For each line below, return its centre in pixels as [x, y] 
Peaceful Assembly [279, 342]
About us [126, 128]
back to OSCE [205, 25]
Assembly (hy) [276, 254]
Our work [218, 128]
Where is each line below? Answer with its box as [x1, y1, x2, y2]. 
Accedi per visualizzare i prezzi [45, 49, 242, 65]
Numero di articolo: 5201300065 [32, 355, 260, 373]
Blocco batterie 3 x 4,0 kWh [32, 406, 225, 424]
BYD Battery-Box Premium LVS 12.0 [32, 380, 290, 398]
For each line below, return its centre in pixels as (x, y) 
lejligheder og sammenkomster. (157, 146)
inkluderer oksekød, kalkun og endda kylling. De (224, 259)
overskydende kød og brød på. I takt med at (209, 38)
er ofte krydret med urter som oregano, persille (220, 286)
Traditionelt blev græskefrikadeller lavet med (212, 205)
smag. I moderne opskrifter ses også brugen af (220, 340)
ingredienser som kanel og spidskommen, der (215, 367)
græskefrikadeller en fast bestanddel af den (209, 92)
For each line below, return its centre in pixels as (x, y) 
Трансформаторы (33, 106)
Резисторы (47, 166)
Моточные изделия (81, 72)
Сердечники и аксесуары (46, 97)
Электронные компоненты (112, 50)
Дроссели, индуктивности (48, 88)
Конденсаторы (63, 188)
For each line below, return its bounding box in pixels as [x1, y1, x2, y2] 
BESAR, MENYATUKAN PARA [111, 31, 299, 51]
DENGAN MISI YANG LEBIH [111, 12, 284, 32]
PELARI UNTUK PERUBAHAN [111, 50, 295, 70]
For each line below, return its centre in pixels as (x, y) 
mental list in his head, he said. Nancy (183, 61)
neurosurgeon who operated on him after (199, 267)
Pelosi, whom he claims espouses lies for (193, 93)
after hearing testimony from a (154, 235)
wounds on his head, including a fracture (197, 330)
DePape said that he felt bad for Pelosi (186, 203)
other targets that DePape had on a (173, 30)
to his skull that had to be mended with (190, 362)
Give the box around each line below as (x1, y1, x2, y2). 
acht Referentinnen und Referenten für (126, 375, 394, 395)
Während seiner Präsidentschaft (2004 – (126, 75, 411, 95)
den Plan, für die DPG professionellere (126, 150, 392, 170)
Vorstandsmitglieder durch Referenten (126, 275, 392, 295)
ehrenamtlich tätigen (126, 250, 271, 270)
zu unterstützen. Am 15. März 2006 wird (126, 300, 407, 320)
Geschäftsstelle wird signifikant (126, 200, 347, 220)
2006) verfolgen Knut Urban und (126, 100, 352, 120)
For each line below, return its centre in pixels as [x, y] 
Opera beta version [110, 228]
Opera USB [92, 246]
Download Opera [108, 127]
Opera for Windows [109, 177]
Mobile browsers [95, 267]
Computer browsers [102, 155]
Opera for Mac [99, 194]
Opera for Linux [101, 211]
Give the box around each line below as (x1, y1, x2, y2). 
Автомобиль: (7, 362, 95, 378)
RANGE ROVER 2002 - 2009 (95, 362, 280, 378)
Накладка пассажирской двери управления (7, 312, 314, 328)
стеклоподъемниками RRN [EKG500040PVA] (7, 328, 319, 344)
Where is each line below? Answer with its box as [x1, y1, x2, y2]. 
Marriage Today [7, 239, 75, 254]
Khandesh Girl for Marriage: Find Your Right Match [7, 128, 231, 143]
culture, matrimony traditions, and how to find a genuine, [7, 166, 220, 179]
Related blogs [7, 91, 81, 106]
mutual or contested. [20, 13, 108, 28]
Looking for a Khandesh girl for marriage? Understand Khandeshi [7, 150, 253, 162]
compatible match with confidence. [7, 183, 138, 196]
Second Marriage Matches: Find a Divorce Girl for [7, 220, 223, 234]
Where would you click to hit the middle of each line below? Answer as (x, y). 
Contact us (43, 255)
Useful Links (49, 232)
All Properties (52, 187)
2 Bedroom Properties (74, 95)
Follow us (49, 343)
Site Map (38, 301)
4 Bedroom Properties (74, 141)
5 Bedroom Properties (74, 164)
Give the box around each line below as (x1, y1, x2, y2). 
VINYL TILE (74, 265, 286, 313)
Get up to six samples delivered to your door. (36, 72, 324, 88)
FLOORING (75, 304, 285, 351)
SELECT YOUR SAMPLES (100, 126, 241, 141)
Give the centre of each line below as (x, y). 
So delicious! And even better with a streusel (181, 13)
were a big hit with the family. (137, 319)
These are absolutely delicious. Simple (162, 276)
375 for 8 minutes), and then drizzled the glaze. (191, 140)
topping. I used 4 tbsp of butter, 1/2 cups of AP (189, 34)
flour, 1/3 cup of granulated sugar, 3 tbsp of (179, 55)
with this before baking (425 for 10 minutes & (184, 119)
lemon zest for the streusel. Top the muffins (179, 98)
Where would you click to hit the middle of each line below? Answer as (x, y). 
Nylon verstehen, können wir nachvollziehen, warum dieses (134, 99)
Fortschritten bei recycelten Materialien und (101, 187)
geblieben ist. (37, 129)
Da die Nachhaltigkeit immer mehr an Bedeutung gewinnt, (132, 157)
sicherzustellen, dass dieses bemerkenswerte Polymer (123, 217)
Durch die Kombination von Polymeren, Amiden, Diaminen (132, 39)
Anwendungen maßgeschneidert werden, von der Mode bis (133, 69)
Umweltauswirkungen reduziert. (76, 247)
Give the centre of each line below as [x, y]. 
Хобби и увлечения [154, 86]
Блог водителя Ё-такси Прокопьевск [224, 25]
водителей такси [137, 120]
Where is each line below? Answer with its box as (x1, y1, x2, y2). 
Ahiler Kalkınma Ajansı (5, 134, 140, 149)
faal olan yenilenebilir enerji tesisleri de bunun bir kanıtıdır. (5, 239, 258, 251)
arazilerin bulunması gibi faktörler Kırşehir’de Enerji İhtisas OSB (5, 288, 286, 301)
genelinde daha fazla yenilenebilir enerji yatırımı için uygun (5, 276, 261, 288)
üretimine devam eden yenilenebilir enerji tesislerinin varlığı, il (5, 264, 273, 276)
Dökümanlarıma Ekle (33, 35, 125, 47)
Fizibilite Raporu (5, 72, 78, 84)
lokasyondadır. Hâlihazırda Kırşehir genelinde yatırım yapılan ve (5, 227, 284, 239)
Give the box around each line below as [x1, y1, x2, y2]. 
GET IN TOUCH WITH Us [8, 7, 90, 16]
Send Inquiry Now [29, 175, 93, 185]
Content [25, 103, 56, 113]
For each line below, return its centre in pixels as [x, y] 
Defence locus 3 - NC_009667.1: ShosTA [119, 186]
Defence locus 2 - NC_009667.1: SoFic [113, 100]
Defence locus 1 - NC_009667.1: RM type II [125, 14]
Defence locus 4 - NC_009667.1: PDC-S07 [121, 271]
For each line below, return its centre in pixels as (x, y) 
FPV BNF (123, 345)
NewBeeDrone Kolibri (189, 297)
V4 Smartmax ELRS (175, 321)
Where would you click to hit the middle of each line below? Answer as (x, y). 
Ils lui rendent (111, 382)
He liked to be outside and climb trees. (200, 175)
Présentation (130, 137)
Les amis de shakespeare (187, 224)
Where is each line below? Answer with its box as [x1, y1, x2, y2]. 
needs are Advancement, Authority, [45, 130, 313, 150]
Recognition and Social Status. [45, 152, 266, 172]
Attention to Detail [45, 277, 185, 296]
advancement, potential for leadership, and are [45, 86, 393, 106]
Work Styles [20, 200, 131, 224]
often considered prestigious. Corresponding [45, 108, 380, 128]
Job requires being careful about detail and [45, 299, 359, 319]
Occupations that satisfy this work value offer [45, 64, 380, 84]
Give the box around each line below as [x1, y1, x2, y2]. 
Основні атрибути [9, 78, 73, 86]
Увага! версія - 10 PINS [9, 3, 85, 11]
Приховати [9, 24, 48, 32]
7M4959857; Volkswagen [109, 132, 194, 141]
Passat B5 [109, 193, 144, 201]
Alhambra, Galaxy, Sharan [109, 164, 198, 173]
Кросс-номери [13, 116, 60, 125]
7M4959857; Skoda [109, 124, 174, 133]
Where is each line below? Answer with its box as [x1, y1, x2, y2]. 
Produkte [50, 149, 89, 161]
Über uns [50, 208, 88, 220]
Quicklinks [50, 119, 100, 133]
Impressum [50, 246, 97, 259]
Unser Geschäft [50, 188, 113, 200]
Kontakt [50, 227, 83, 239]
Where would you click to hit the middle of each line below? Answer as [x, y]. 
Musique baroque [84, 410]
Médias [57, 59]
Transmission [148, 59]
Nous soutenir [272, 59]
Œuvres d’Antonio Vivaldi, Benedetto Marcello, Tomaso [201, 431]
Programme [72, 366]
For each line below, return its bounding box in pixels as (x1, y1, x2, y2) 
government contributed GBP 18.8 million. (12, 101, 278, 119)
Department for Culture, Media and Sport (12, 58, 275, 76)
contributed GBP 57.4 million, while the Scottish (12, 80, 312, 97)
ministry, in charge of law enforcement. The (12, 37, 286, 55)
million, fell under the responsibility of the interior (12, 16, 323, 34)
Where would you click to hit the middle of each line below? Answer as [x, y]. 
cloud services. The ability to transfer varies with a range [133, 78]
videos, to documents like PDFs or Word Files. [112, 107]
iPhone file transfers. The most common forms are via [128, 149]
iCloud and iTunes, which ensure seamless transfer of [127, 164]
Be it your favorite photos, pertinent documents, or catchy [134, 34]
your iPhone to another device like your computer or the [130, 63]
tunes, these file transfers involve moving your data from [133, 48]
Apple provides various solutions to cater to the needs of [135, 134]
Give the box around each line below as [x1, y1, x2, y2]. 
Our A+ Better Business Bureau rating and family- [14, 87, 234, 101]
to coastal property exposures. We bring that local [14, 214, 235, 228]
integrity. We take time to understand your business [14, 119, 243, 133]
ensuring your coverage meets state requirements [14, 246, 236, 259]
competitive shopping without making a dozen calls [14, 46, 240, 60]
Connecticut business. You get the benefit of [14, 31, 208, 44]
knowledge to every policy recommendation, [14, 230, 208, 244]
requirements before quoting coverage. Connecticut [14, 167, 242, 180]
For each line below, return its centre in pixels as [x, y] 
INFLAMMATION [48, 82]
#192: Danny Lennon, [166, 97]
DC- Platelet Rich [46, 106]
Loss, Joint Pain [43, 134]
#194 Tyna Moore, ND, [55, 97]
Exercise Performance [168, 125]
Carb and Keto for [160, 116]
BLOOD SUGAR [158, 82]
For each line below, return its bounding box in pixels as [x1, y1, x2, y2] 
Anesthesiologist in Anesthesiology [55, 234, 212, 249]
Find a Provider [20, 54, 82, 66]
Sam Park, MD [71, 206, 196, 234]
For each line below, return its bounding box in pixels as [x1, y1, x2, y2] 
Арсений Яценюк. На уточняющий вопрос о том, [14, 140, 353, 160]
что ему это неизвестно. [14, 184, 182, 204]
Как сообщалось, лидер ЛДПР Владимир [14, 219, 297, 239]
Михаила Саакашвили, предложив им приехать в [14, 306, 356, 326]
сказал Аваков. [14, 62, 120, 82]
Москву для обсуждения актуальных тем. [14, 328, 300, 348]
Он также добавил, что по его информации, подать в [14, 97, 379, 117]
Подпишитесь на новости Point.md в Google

◇ ◇ ◇

**EXERCISE BRIEF:** When you reach the line in the material above that holds "Unser Geschäft [50, 188, 113, 200]", begin reproducing lines exactly, and stop after the line that holds "Our A+ Better".

**SOLUTION FOR THIS TASK:**
Unser Geschäft [50, 188, 113, 200]
Kontakt [50, 227, 83, 239]
Where would you click to hit the middle of each line below? Answer as [x, y]. 
Musique baroque [84, 410]
Médias [57, 59]
Transmission [148, 59]
Nous soutenir [272, 59]
Œuvres d’Antonio Vivaldi, Benedetto Marcello, Tomaso [201, 431]
Programme [72, 366]
For each line below, return its bounding box in pixels as (x1, y1, x2, y2) 
government contributed GBP 18.8 million. (12, 101, 278, 119)
Department for Culture, Media and Sport (12, 58, 275, 76)
contributed GBP 57.4 million, while the Scottish (12, 80, 312, 97)
ministry, in charge of law enforcement. The (12, 37, 286, 55)
million, fell under the responsibility of the interior (12, 16, 323, 34)
Where would you click to hit the middle of each line below? Answer as [x, y]. 
cloud services. The ability to transfer varies with a range [133, 78]
videos, to documents like PDFs or Word Files. [112, 107]
iPhone file transfers. The most common forms are via [128, 149]
iCloud and iTunes, which ensure seamless transfer of [127, 164]
Be it your favorite photos, pertinent documents, or catchy [134, 34]
your iPhone to another device like your computer or the [130, 63]
tunes, these file transfers involve moving your data from [133, 48]
Apple provides various solutions to cater to the needs of [135, 134]
Give the box around each line below as [x1, y1, x2, y2]. 
Our A+ Better Business Bureau rating and family- [14, 87, 234, 101]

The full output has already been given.